27.07.2011

AltEinkG gilt auch für Rentennachzahlung

Rentennachzahlungen, die für Jahre vor 2005 geleistet werden, können nicht mit dem Ertragsanteil, sondern müssen mit dem durch das AltEinkG normierten Besteuerungsanteil besteuert werden, wenn die Rentenzahlungen erst nach dem 1.1.2005, dem Zeitpunkt des Inkrafttretens dieses Gesetzes, zugeflossen sind. Die Anwendung des AltEinkG auf Nachzahlungen einer Rente, deren Beginn vor 2005 liegt, ist verfassungsgemäß.

BFH 13.4.2011, X R 1/10
Der Sachverhalt:
Die Klägerin hatte im Streitjahr 2005 eine Rente wegen voller Erwerbsminderung erhalten, die bis Ende 2006 befristet war. Der Rentenantrag der damals 54-Jährigen von Februar 2003 war zunächst abgelehnt worden. Auf den hiergegen gerichteten Widerspruch der Klägerin fiel der Abhilfebescheid vom Februar 2005 positiv aus. Die bis Ende Dezember 2004 entstandenen, aber erst 2005 ausgezahlten Renten betrugen rund 10.691 €.

Das Finanzamt besteuerte die Nachzahlung gem. § 22 Nr. 1 S. 3a Doppelbuchst. aa EStG i.d.F. des AltEinkG vom 5.7.2004 mit einem Besteuerungsanteil von 50 %. Hiergegen wandte sich die Klägerin. Sie war der Ansicht, die Nachzahlung sei nach dem bis zum 31.12.2004 geltenden Recht zu besteuern, und zwar mit einem Ertragsanteil i.H.v. 4 %.

Das Niedersächsische FG gab der Klage statt. Es war der Auffassung, Nachzahlungen für eine Zeit vor dem Inkrafttreten des AltEinkG seien jedenfalls dann noch nach der alten Rechtslage zu besteuern, wenn der Steuerpflichtige seine Rente so frühzeitig beantragt habe, dass er die Zahlungen vor dem 1.1.2005 hätte erwarten können. Auf die Revision des Finanzamtes hob der BFH das Urteil auf und wies die Klage ab.

Die Gründe:
Die von der Klägerin im Jahr 2005 bezogene Erwerbsminderungsrente war zu Recht mit einem Besteuerungsanteil von 50 % der Besteuerung unterworfen worden. Bedenken gegen die Verfassungsmäßigkeit der Einbeziehung der Erwerbsminderungsrenten in die Vorschrift des § 22 Nr. 1 S. 3a Doppelbuchst. aa EStG bestanden nicht.

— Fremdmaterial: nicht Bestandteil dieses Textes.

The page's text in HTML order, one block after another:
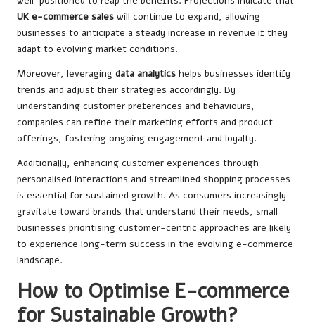
UK e-commerce sales will continue to expand, allowing
businesses to anticipate a steady increase in revenue if they
adapt to evolving market conditions.
Moreover, leveraging data analytics helps businesses identify
trends and adjust their strategies accordingly. By
understanding customer preferences and behaviours,
companies can refine their marketing efforts and product
offerings, fostering ongoing engagement and loyalty.
Additionally, enhancing customer experiences through
personalised interactions and streamlined shopping processes
is essential for sustained growth. As consumers increasingly
gravitate toward brands that understand their needs, small
businesses prioritising customer-centric approaches are likely
to experience long-term success in the evolving e-commerce
landscape.
How to Optimise E-commerce
for Sustainable Growth?
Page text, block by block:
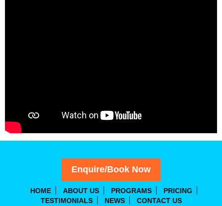
Enquire/Book Now
HOME ABOUT US PROGRAMS
PRICING
TESTIMONIALS
NEWS CONTACT US
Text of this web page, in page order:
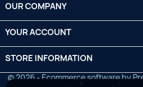
OUR COMPANY
YOUR ACCOUNT
STORE INFORMATION
© 2026 - Ecommerce software by
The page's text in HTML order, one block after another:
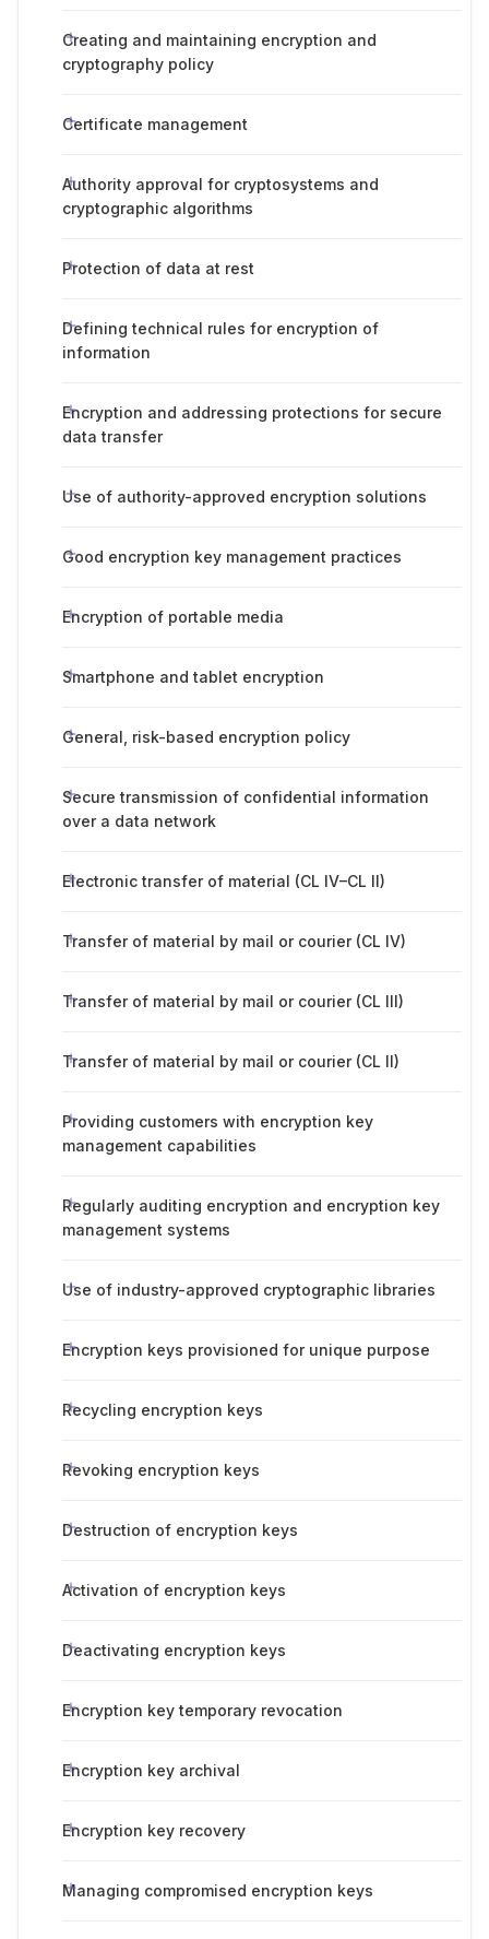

Die gesetzliche Neuregelung der Besteuerung der Renten ist ausdrücklich auf alle Rentenzahlungen anzuwenden, die nach dem 31.12.2004 zugeflossen sind. Sowohl die laufenden Rentenbezüge der Klägerin als auch die Rentennachzahlungen waren Leistungen i.S.d. § 22 Nr. 1 S. 3a Doppelbuchst. aa EStG, weil sie aus der gesetzlichen Rentenversicherung stammten. Es gab keinen Anlass anzunehmen, dass Nachzahlungen nicht von dieser Vorschrift umfasst sein sollten. So bestand für eine Einschränkung dieser Vorschrift vor allem keine verfassungsrechtliche Notwendigkeit.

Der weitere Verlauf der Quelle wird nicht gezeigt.